- _AIM OF THE EXERCISE_
Repeat the whole listing below precisely. Omit all pictures.

- _EXERCISE MATERIALS_

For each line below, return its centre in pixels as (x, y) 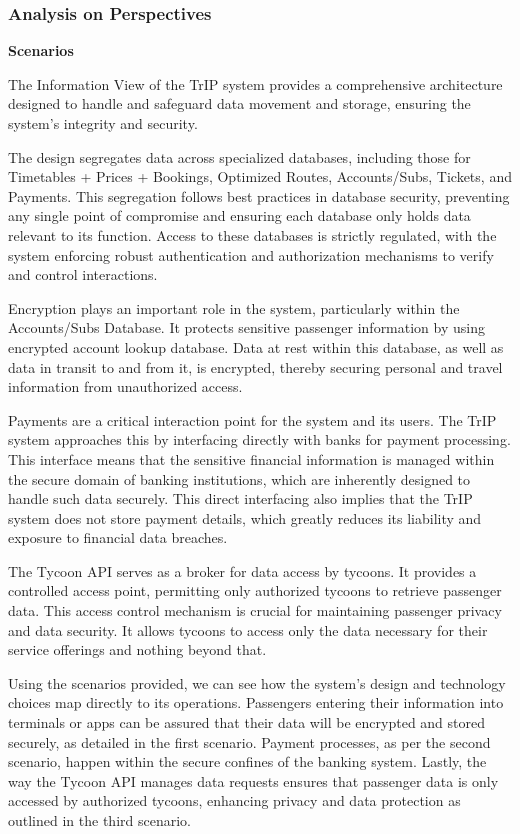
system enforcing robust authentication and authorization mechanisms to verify (251, 254)
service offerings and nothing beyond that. (137, 649)
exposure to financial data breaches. (118, 537)
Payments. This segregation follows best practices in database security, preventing (259, 195)
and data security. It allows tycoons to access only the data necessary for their (248, 629)
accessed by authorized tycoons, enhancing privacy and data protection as (234, 800)
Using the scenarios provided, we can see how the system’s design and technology (257, 682)
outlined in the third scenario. (99, 820)
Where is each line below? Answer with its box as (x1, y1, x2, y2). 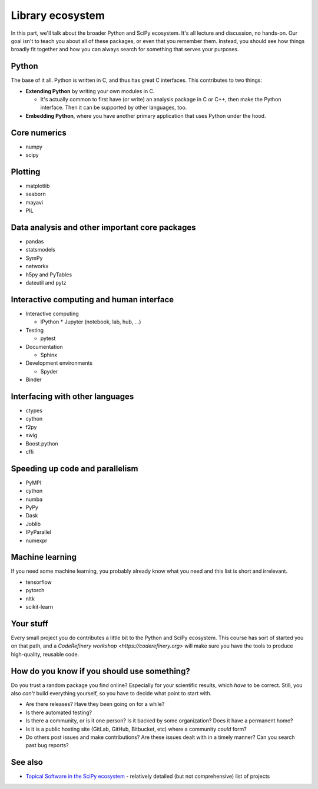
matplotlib (25, 183, 50, 189)
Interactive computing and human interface (11, 295, 174, 305)
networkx (25, 263, 49, 270)
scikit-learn (25, 603, 53, 610)
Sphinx (40, 351, 58, 358)
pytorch (25, 587, 45, 594)
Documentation (25, 343, 63, 350)
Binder (25, 376, 42, 383)
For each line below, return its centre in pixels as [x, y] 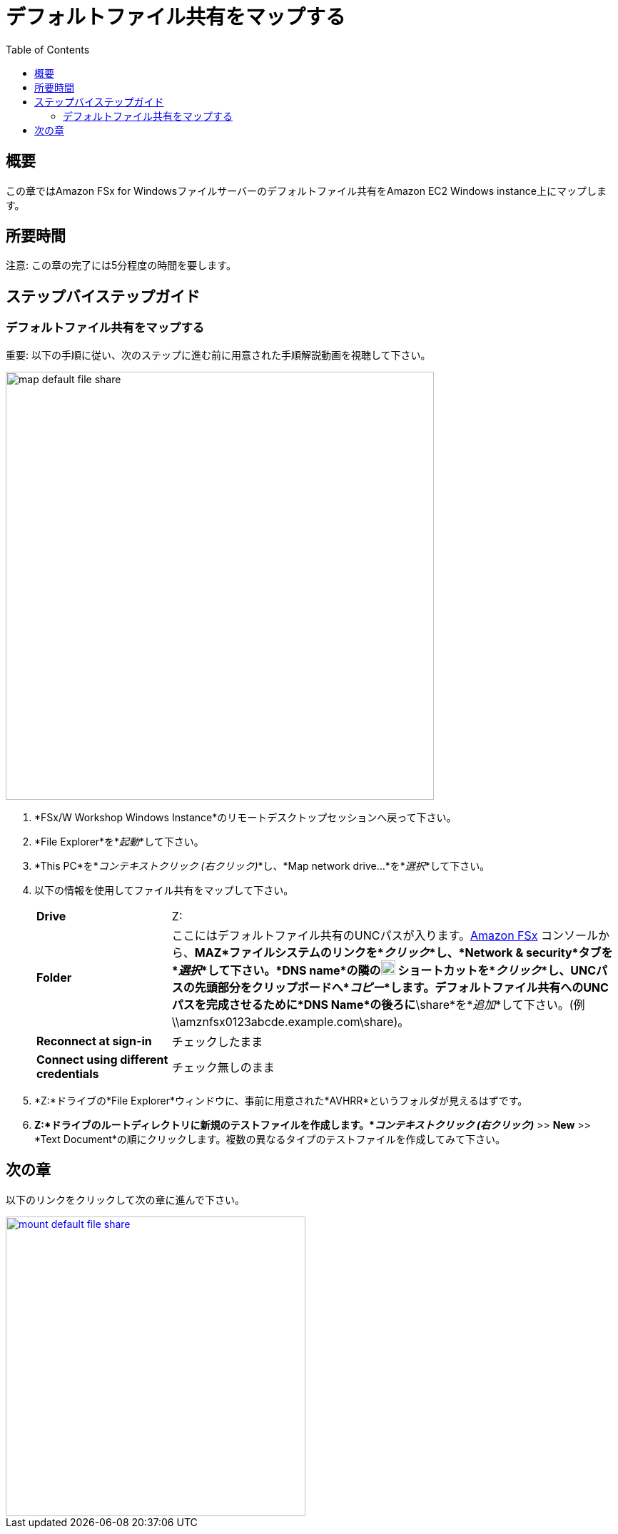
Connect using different [102, 1059]
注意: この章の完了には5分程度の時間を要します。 [121, 265]
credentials [68, 1073]
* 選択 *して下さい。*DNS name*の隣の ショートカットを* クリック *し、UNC [384, 970]
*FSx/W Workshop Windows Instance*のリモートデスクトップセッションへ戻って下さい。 [245, 817]
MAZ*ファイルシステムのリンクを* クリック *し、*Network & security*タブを [404, 952]
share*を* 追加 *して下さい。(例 [502, 1004]
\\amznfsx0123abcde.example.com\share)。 [290, 1021]
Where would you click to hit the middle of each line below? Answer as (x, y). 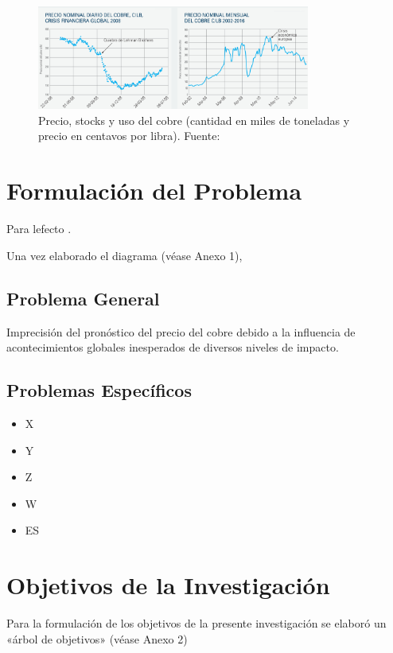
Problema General (83, 298)
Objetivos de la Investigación (168, 585)
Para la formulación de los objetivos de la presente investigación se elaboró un (196, 623)
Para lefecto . (39, 229)
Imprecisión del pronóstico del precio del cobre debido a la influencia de (181, 331)
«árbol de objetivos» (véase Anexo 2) (97, 638)
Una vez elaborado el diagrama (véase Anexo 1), (125, 255)
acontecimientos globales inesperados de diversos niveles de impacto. (173, 347)
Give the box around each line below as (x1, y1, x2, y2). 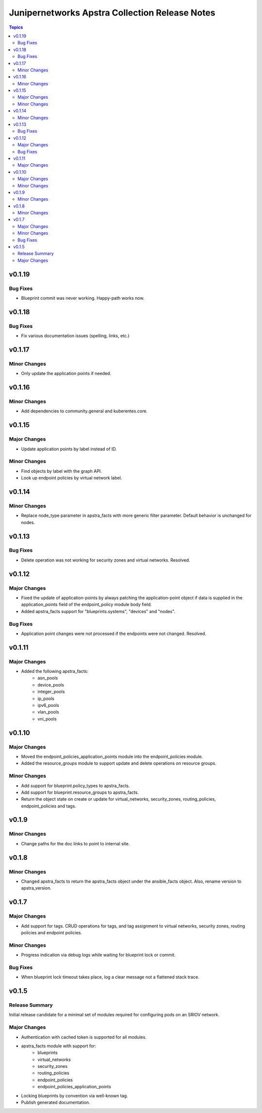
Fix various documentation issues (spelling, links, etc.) (21, 333, 130, 339)
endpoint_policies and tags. (21, 803, 76, 809)
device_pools (37, 682, 64, 687)
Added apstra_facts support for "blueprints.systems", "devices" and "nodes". (21, 608, 176, 614)
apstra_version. (21, 885, 52, 891)
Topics (9, 24, 23, 30)
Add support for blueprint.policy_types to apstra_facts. (21, 783, 130, 788)
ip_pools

- _RESULT_
For each line below, return its centre in pixels as (x, y) 
system enforcing robust authentication and authorization mechanisms to verify (251, 254)
service offerings and nothing beyond that. (137, 649)
exposure to financial data breaches. (118, 537)
Payments. This segregation follows best practices in database security, preventing (259, 195)
and data security. It allows tycoons to access only the data necessary for their (248, 629)
accessed by authorized tycoons, enhancing privacy and data protection as (234, 800)
Using the scenarios provided, we can see how the system’s design and technology (257, 682)
outlined in the third scenario. (99, 820)
Where is each line below? Answer with its box as (x1, y1, x2, y2). 
matplotlib (25, 183, 50, 189)
Interactive computing and human interface (11, 295, 174, 305)
networkx (25, 263, 49, 270)
scikit-learn (25, 603, 53, 610)
Sphinx (40, 351, 58, 358)
pytorch (25, 587, 45, 594)
Documentation (25, 343, 63, 350)
Binder (25, 376, 42, 383)
For each line below, return its centre in pixels as [x, y] 
Connect using different [102, 1059]
注意: この章の完了には5分程度の時間を要します。 [121, 265]
credentials [68, 1073]
* 選択 *して下さい。*DNS name*の隣の ショートカットを* クリック *し、UNC [384, 970]
*FSx/W Workshop Windows Instance*のリモートデスクトップセッションへ戻って下さい。 [245, 817]
MAZ*ファイルシステムのリンクを* クリック *し、*Network & security*タブを [404, 952]
share*を* 追加 *して下さい。(例 [502, 1004]
\\amznfsx0123abcde.example.com\share)。 [290, 1021]
Where would you click to hit the middle of each line below? Answer as (x, y). 
Problema General (83, 298)
Objetivos de la Investigación (168, 585)
Para la formulación de los objetivos de la presente investigación se elaboró un (196, 623)
Para lefecto . (39, 229)
Imprecisión del pronóstico del precio del cobre debido a la influencia de (181, 331)
«árbol de objetivos» (véase Anexo 2) (97, 638)
Una vez elaborado el diagrama (véase Anexo 1), (125, 255)
acontecimientos globales inesperados de diversos niveles de impacto. (173, 347)
Give the box around each line below as (x1, y1, x2, y2). 
Fix various documentation issues (spelling, links, etc.) (21, 333, 130, 339)
endpoint_policies and tags. (21, 803, 76, 809)
device_pools (37, 682, 64, 687)
Added apstra_facts support for "blueprints.systems", "devices" and "nodes". (21, 608, 176, 614)
apstra_version. (21, 885, 52, 891)
Topics (9, 24, 23, 30)
Add support for blueprint.policy_types to apstra_facts. (21, 783, 130, 788)
ip_pools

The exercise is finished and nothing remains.